Re: [patch] voluntary-preempt-2.6.8-rc3-O5

From: Ingo Molnar
Date: Wed Aug 11 2004 - 04:08:10 EST



most of the remaining latencies look quite suspect. E.g. the
select()/tty_poll() ones:

(gnome-terminal/826): 15491us non-preemptible critical section
violated 1100 us preempt threshold starting at
add_wait_queue+0x15/0x50 and ending at add_wait_queue+0x2c/0x50

[dump_stack+23/32] dump_stack+0x17/0x20
[dec_preempt_count+60/80] dec_preempt_count+0x3c/0x50
[add_wait_queue+44/80] add_wait_queue+0x2c/0x50
[normal_poll+61/375] normal_poll+0x3d/0x177
[tty_poll+97/128] tty_poll+0x61/0x80
[do_pollfd+145/160] do_pollfd+0x91/0xa0
[do_poll+95/192] do_poll+0x5f/0xc0
[sys_poll+305/544] sys_poll+0x131/0x220
[syscall_call+7/11] syscall_call+0x7/0xb

according to the trace this latency happened in a point where it's near
impossible to happen. add_wait_queue() is just a couple of straight
instructions on UP.

do you have any powersaving mode enabled in the BIOS? SMM handlers can
introduce such latencies (low probability).

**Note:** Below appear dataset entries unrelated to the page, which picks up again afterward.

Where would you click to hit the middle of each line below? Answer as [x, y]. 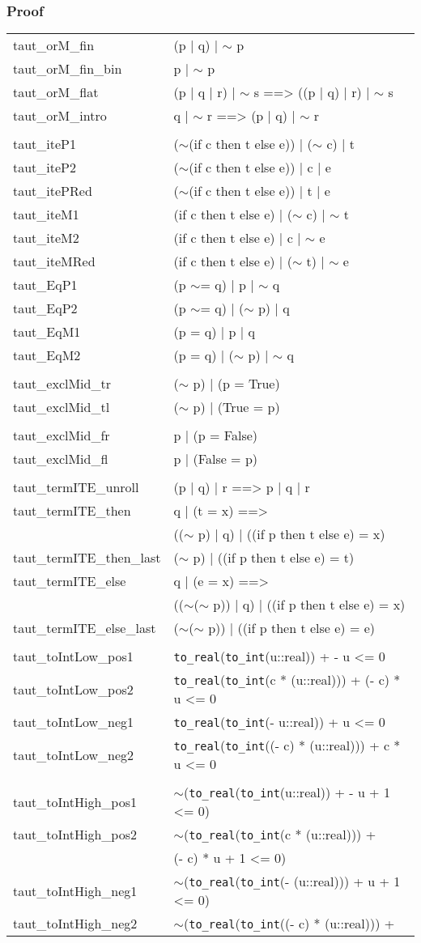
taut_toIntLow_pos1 [73, 656]
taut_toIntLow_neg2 [74, 754]
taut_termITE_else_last [85, 628]
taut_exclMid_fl [61, 459]
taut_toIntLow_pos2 [73, 689]
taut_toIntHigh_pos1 [75, 801]
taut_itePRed [53, 191]
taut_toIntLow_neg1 [74, 722]

the only other possibility is either a measurement error, or some mystic
IRQ overhead. But almost all IRQs are redirected so the IRQ overhead can
be eliminated almost completely. Plus direct-IRQ overhead should also
show up via the latest preempt-timing patch. Wrt. measurement error, the
jiffies based printout ought to help somewhat.

i'm currently running a loop of mlockall-test 100MB on a 466 MHz
Celeron, and not a single blip on the radar with a 1000 usecs threshold,
after 1 hour of runtime ...

i've previously seen RDTSC (cycle-counter) weirdnesses on another box,
in userspace. To exclude this possibility i've attached yet another
patch, it tries to make all the kernel rdtsc variants more robust. Does
this patch make any difference to the latency printouts? [this patch
doesnt handle cases where the rdtsc value jumps forward in time
permanently, but it handles the occasional blips i've seen on the other
box.]

Ingo
--- linux/include/asm-i386/msr.h.orig3
+++ linux/include/asm-i386/msr.h
@@ -32,15 +32,50 @@ static inline void wrmsrl (unsigned long
wrmsr (msr, lo, hi);
}

-#define rdtsc(low,high) \
+#define __rdtsc(low,high) \
__asm__ __volatile__("rdtsc" : "=a" (low), "=d" (high))

-#define rdtscl(low) \
+#define rdtsc(low,high) do { \
+ unsigned int __low1, __high1, __low2, __high2; \
+ for (;;) { \
+ __rdtsc(__low1,__high1); \
+ __rdtsc(__low2,__high2); \
+ if (__high1 == __high2 && __low2 - __low1 < 1000) \
+ break; \
+ } \
+ low = __low2; \
+ high = __high2; \
+} while (0)
+
+#define __rdtscl(low) \
__asm__ __volatile__("rdtsc" : "=a" (low) : : "edx")

-#define rdtscll(val) \
+#define rdtscl(low) do { \
+ unsigned int __low1, __low2; \
+ for (;;) { \
+ __rdtscl(__low1); \
+ __rdtscl(__low2); \
+ if (__low2 - __low1 < 1000) \
+ break; \
+ } \
+ low = __low2; \
+} while (0)
+
+#define __rdtscll(val) \
__asm__ __volatile__("rdtsc" : "=A" (val))

+#define rdtscll(val) do { \
+ unsigned long long __val1, __val2; \
+ for (;;) { \
+ __rdtscll(__val1); \
+ __rdtscll(__val2); \
+ if (__val2 - __val1 < 1000ULL) \
+ break; \
+ } \
+ val = __val2; \
+} while (0)
+
+
#define write_tsc(val1,val2) wrmsr(0x10, val1, val2)

#define rdpmc(counter,low,high) \